Right after I finished Someone, I happened to be looking in the stacks at my school library for another author whose name begins with M, and lo and behold, it turns out they had several other books by McDermott on the shelf. I picked up Child of My Heart and read that. Then, since she won the National Book Award for Charming Billy, I read that, and now I'm reading After This.
Of the three I've read, my favorite is Child of My Heart. Theresa, the narrator of this book, is a fifteen-year-old, also from a Brooklyn Irish family (now living on Long Island), but in this case all of the events take place within a single summer, in fact, the first 100 pages or so detail the events of a single day at the beach. Theresa is working as a babysitter for two children: the young daughter of a well-know artist in the community and her own younger cousin Daisy from Brooklyn, out to spend a few weeks on the shore and away from her claustrophobic family. Again, there is something patient and deliberate and totally convincing about McDermott's description, which serves as a kind of indirect characterization of her narrator, the kind of person on whom truly nothing is lost. She is completely present to and at home in the moment. And thus, necessarily, so are we. Here, for example, is a description as Theresa and Daisy approach the artist's house together for the first time:
Inside, the path was mostly grown over—only a sprinkling of tiny rocks and sand here and there among the weeds and the fallen branches. The path ran through a pretty substantial wood, this whole side of the property was heavily wooded, and because the sunlight came in stripes—thick shafts of it, ahead of us and to either side—the undergrowth still felt damp and the air a little musty. Suddenly the sun, which had been growing progressively, appropriately, warmer on our heads throughout the morning, seemed to have lost its pace, or its rhythm—its certainty, anyway—and for a moment I felt we could have been passing through any time of day at all, early morning, late afternoon, and nearly any season. I mentioned this to Daisy and she said, "It's nice." There was a scurry of salamanders or field mice near our feet, and the crossing shadows of birds high up in the leaves. I stopped to break a stalk of milkweed for Daisy, and she nodded earnestly, as she did at everything I had to show here. I took her hand. Cathedral light, to be sure, and the smell of the damp earth and the wet wood and, as I began to see the shape of Flora's house through the trees, the faint whiff of paint or turpentine, or whatever it was that Flora's father was using—something to do with art, anyway.
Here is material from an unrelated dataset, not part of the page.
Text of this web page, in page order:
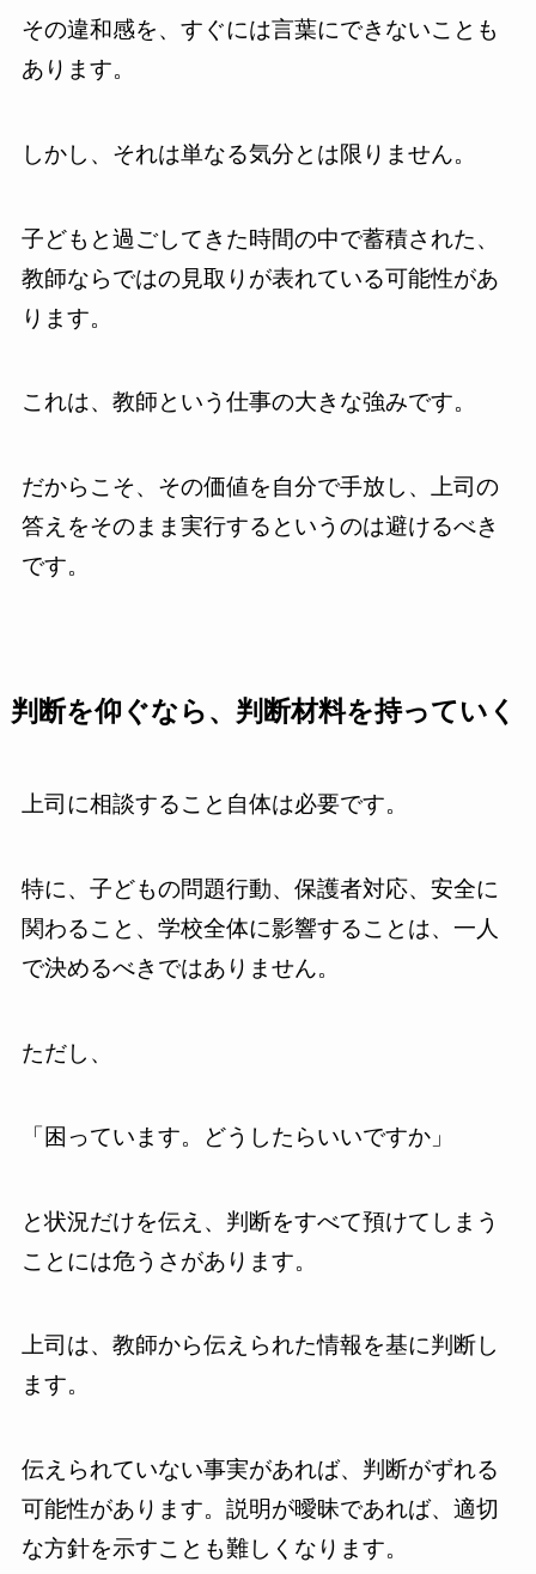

Something to do with art, indeed. This passage, while chosen more or less at random, is fully representative of McDermott's style. There's a physicality about her writing that works both as description and as metaphor, and brings us very deeply in under the narrator's skin.
McDermott is, I suspect, not for everyone. She's a miniaturist of sorts, and her great strength is that her writing is attuned to the mundane interactions of everyday life in a way that illuminates them and makes them feel, frequently, well, miraculous. There's a great scene in the early part of After This where a family (Mom, Dad, and three kids) spend the morning at the beach together. A rising storm brings wind that drives them into their car to have lunch, and the chapter that describes the five souls constrained in that small space for the meal shines a light down through the rest of their lives. I don't know exactly how McDermott carries it off, but I'm really impressed.